-- YOUR INSTRUCTIONS --
Could you copy exactly the lines from the one containing "have historically kept" through the last line of the records, leaving out every picture?

-- MATERIAL SUPPLIED --
::::
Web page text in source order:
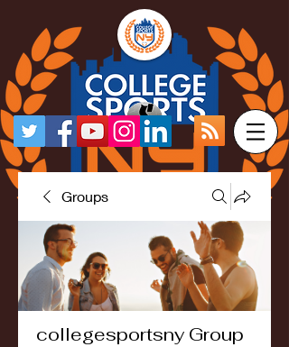
Groups
collegesportsny Group
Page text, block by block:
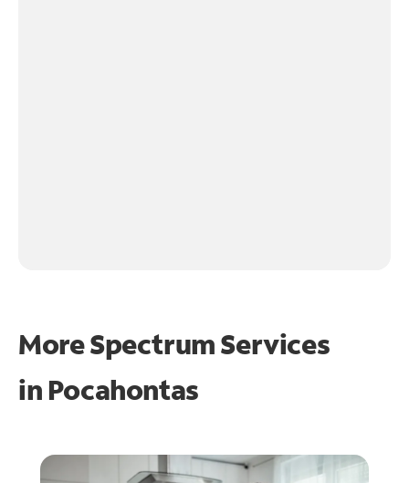
More Spectrum Services
in Pocahontas
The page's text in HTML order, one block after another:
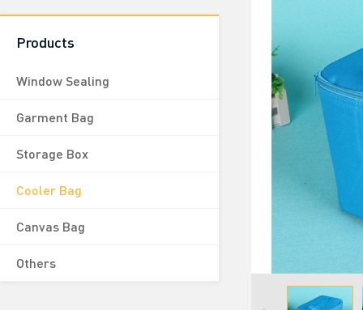
Products
Window Sealing
Garment Bag
Storage Box
Cooler Bag
Canvas Bag
Others
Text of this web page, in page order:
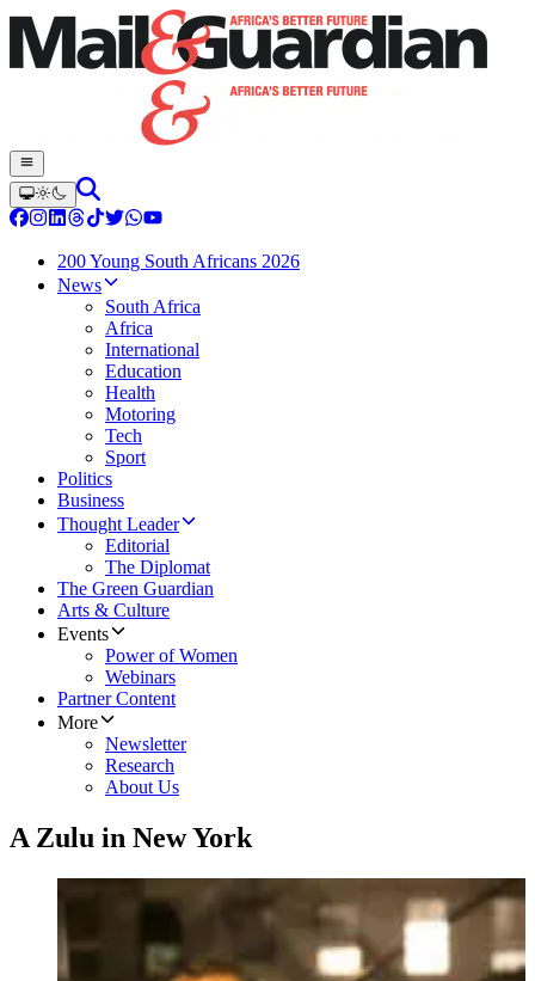
200 Young South Africans 2026
News
South Africa
Africa
International
Education
Health
Motoring
Tech
Sport
Politics
Business
Thought Leader
Editorial
The Diplomat
The Green Guardian
Arts & Culture
Events
Power of Women
Webinars
Partner Content
More
Newsletter
Research
About Us
A Zulu in New York
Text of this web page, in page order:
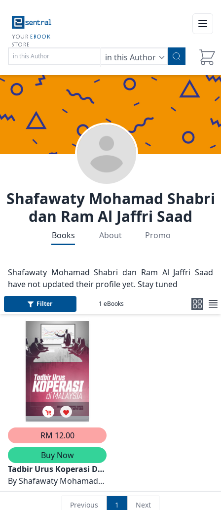
YOUR EBOOK
STORE
in this Author
Shafawaty Mohamad Shabri
dan Ram Al Jaffri Saad
Books About Promo
Shafawaty Mohamad Shabri dan Ram Al Jaffri Saad
have not updated their profile yet. Stay tuned
Filter 1 eBooks
RM 12.00
Buy Now
Tadbir Urus Koperasi Di
Malaysia
ByShafawaty Mohamad
Shabri dan Ram Al Jaffri
Previous 1 Next
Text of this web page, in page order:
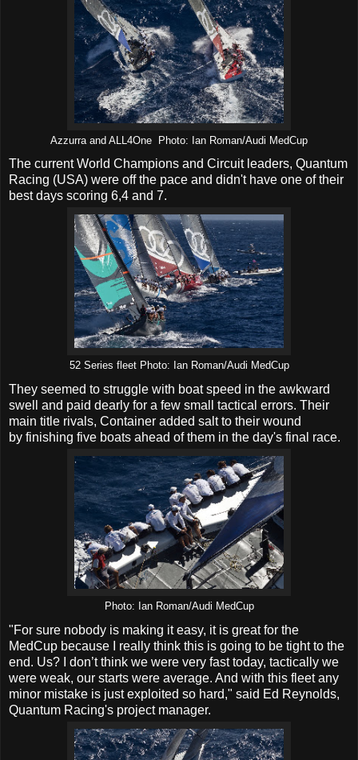
Azzurra and ALL4One Photo: Ian Roman/Audi MedCup
The current World Champions and Circuit leaders, Quantum
Racing (USA) were off the pace and didn't have one of their
best days scoring 6,4 and 7.
52 Series fleet Photo: Ian Roman/Audi MedCup
They seemed to struggle with boat speed in the awkward
swell and paid dearly for a few small tactical errors. Their
main title rivals, Container added salt to their wound
by finishing five boats ahead of them in the day's final race.
Photo: Ian Roman/Audi MedCup
"For sure nobody is making it easy, it is great for the
MedCup because I really think this is going to be tight to the
end. Us? I don’t think we were very fast today, tactically we
were weak, our starts were average. And with this fleet any
minor mistake is just exploited so hard," said Ed Reynolds,
Quantum Racing's project manager.
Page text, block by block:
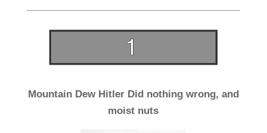
Mountain Dew Hitler Did nothing wrong, and
moist nuts
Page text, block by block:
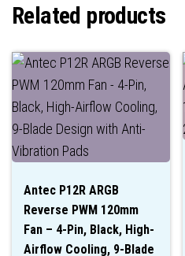
Related products
Antec P12R ARGB
Reverse PWM 120mm
Fan – 4-Pin, Black, High-
Airflow Cooling, 9-Blade
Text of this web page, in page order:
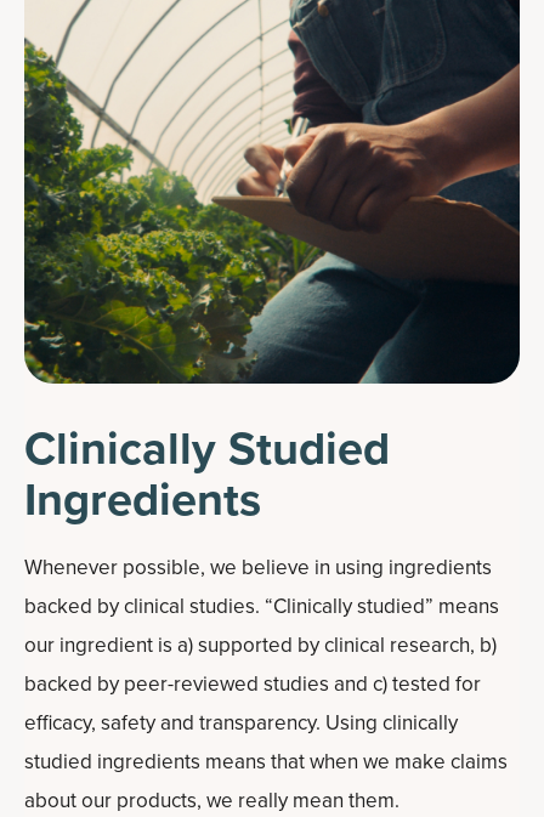
Clinically Studied
Ingredients
Whenever possible, we believe in using ingredients
backed by clinical studies. “Clinically studied” means
our ingredient is a) supported by clinical research, b)
backed by peer-reviewed studies and c) tested for
efficacy, safety and transparency. Using clinically
studied ingredients means that when we make claims
about our products, we really mean them.
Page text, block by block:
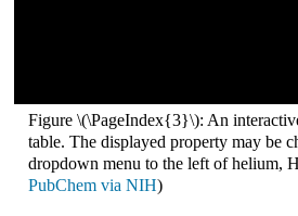
Figure \(\PageIndex{3}\): An
table. The displayed property may be
dropdown menu to the left of helium,
PubChem via NIH)
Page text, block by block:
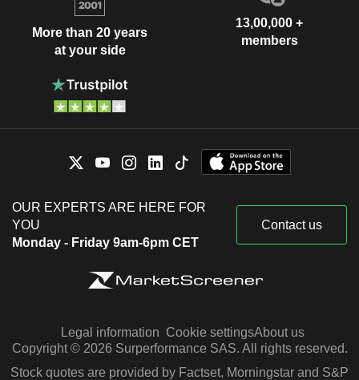
More than 20 years
at your side
13,00,000 +
members
OUR EXPERTS ARE HERE FOR
YOU
Monday - Friday 9am-6pm CET
Contact us
Legal information Cookie settingsAbout us
Copyright © 2026 Surperformance SAS. All rights reserved.
Stock quotes are provided by Factset, Morningstar and S&P
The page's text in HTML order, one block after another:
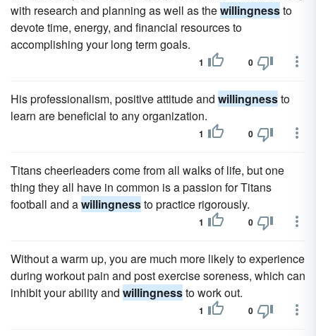
with research and planning as well as thewillingnessto
devote time, energy, and financial resources to
accomplishing your long term goals.
1 0
His professionalism, positive attitude and willingnessto
learn are beneficial to any organization.
1 0
Titans cheerleaders come from all walks of life, but one
thing they all have in common is a passion for Titans
football and awillingnessto practice rigorously.
1 0
Without a warm up, you are much more likely to experience
during workout pain and post exercise soreness, which can
inhibit your ability and willingnessto work out.
1 0
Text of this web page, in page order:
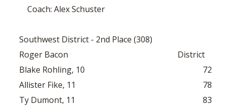
Coach: Alex Schuster
Southwest District - 2nd Place (308)
Roger Bacon
District
Blake Rohling, 10
72
Allister Fike, 11
78
Ty Dumont, 11
83
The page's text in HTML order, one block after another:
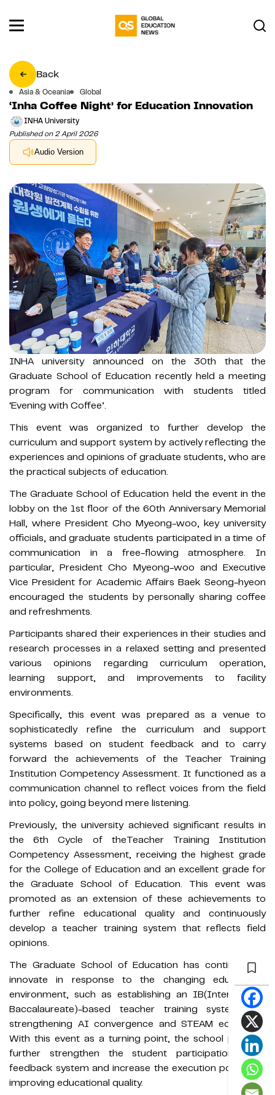
Back
Asia & Oceania Global
‘Inha Coffee Night’ for Education Innovation
INHA University
Published on 2 April 2026
Audio Version
INHA university announced on the 30th that the
Graduate School of Education recently held a meeting
program for communication with students titled
‘Evening with Coffee’.
This event was organized to further develop the
curriculum and support system by actively reflecting the
experiences and opinions of graduate students, who are
the practical subjects of education.
The Graduate School of Education held the event in the
lobby on the 1st floor of the 60th Anniversary Memorial
Hall, where President Cho Myeong-woo, key university
officials, and graduate students participated in a time of
communication in a free-flowing atmosphere. In
particular, President Cho Myeong-woo and Executive
Vice President for Academic Affairs Baek Seong-hyeon
encouraged the students by personally sharing coffee
and refreshments.
Participants shared their experiences in their studies and
research processes in a relaxed setting and presented
various opinions regarding curriculum operation,
learning support, and improvements to facility
environments.
Specifically, this event was prepared as a venue to
sophisticatedly refine the curriculum and support
systems based on student feedback and to carry
forward the achievements of the Teacher Training
Institution Competency Assessment. It functioned as a
communication channel to reflect voices from the field
into policy, going beyond mere listening.
Previously, the university achieved significant results in
the 6th Cycle of theTeacher Training Institution
Competency Assessment, receiving the highest grade
for the College of Education and an excellent grade for
the Graduate School of Education. This event was
promoted as an extension of these achievements to
further refine educational quality and continuously
develop a teacher training system that reflects field
opinions.
The Graduate School of Education has continued to
innovate in response to the changing educational
environment, such as establishing an IB(International
Baccalaureate)-based teacher training system and
strengthening AI convergence and STEAM education.
With this event as a turning point, the school plans to
further strengthen the student participation-based
feedback system and increase the execution power for
improving educational quality.
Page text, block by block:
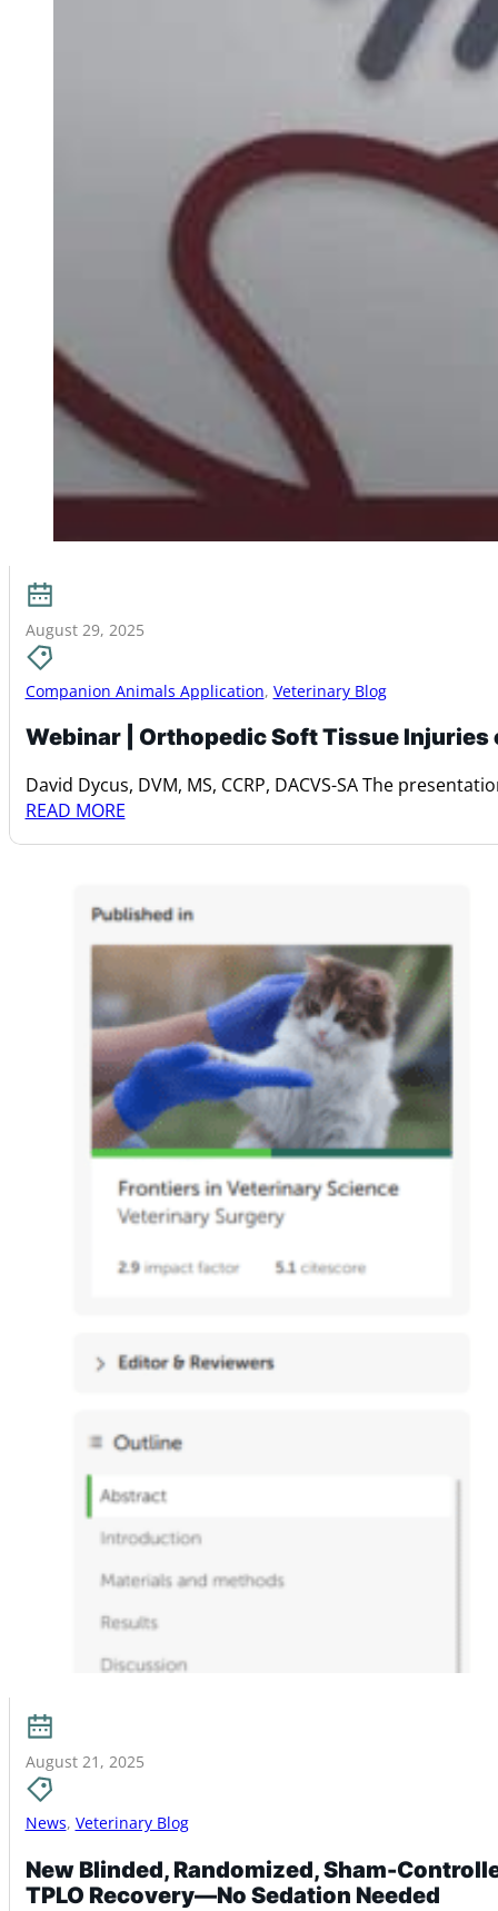
August 29, 2025
Companion Animals Application, Veterinary Blog
Webinar | Orthopedic Soft Tissue
David Dycus, DVM, MS, CCRP, DACVS-SA The
READ MORE
August 21, 2025
News, Veterinary Blog
New Blinded, Randomized, Sham-
TPLO Recovery—No Sedation Needed
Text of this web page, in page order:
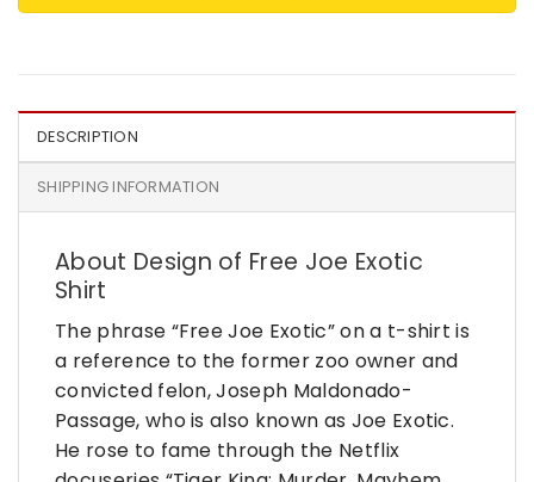
DESCRIPTION
SHIPPING INFORMATION
About Design of Free Joe Exotic
Shirt
The phrase “Free Joe Exotic” on a t-shirt is
a reference to the former zoo owner and
convicted felon, Joseph Maldonado-
Passage, who is also known as Joe Exotic.
He rose to fame through the Netflix
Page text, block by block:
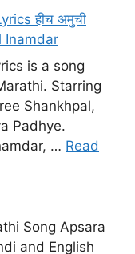
हीच अमुची
Inamdar
is a song
Starring
Shankhpal,
Padhye.
… Read
Song Apsara
and English
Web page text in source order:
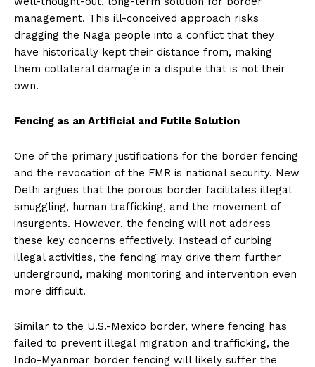
management. This ill-conceived approach risks
dragging the Naga people into a conflict that they
have historically kept their distance from, making
them collateral damage in a dispute that is not their
own.
Fencing as an Artificial and Futile Solution
One of the primary justifications for the border fencing
and the revocation of the FMR is national security. New
Delhi argues that the porous border facilitates illegal
smuggling, human trafficking, and the movement of
insurgents. However, the fencing will not address
these key concerns effectively. Instead of curbing
illegal activities, the fencing may drive them further
underground, making monitoring and intervention even
more difficult.
Similar to the U.S.-Mexico border, where fencing has
failed to prevent illegal migration and trafficking, the
Indo-Myanmar border fencing will likely suffer the
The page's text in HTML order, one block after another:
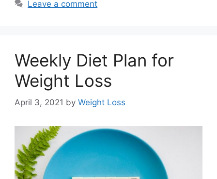
Leave a comment
Weekly Diet Plan for
Weight Loss
April 3, 2021 by Weight Loss
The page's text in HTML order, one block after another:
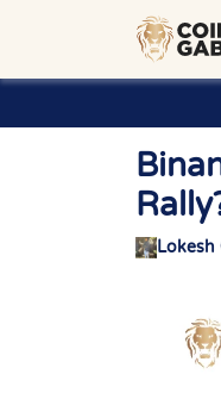
Lokesh
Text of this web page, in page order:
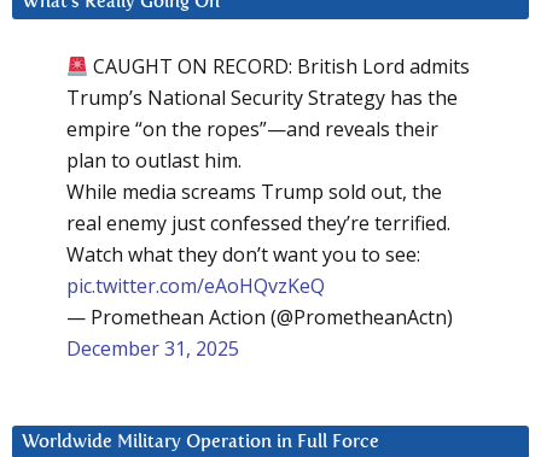
CAUGHT ON RECORD: British Lord admits
Trump’s National Security Strategy has the
empire “on the ropes”—and reveals their
plan to outlast him.
While media screams Trump sold out, the
real enemy just confessed they’re terrified.
Watch what they don’t want you to see:
pic.twitter.com/eAoHQvzKeQ
— Promethean Action (@PrometheanActn)
December 31, 2025
Worldwide Military Operation in Full Force
::::
-- TASK OUTPUT --
have historically kept their distance from, making
them collateral damage in a dispute that is not their
own.
Fencing as an Artificial and Futile Solution
One of the primary justifications for the border fencing
and the revocation of the FMR is national security. New
Delhi argues that the porous border facilitates illegal
smuggling, human trafficking, and the movement of
insurgents. However, the fencing will not address
these key concerns effectively. Instead of curbing
illegal activities, the fencing may drive them further
underground, making monitoring and intervention even
more difficult.
Similar to the U.S.-Mexico border, where fencing has
failed to prevent illegal migration and trafficking, the
Indo-Myanmar border fencing will likely suffer the
The page's text in HTML order, one block after another:
Leave a comment
Weekly Diet Plan for
Weight Loss
April 3, 2021 by Weight Loss
The page's text in HTML order, one block after another:
Lokesh
Text of this web page, in page order:
CAUGHT ON RECORD: British Lord admits
Trump’s National Security Strategy has the
empire “on the ropes”—and reveals their
plan to outlast him.
While media screams Trump sold out, the
real enemy just confessed they’re terrified.
Watch what they don’t want you to see:
pic.twitter.com/eAoHQvzKeQ
— Promethean Action (@PrometheanActn)
December 31, 2025
Worldwide Military Operation in Full Force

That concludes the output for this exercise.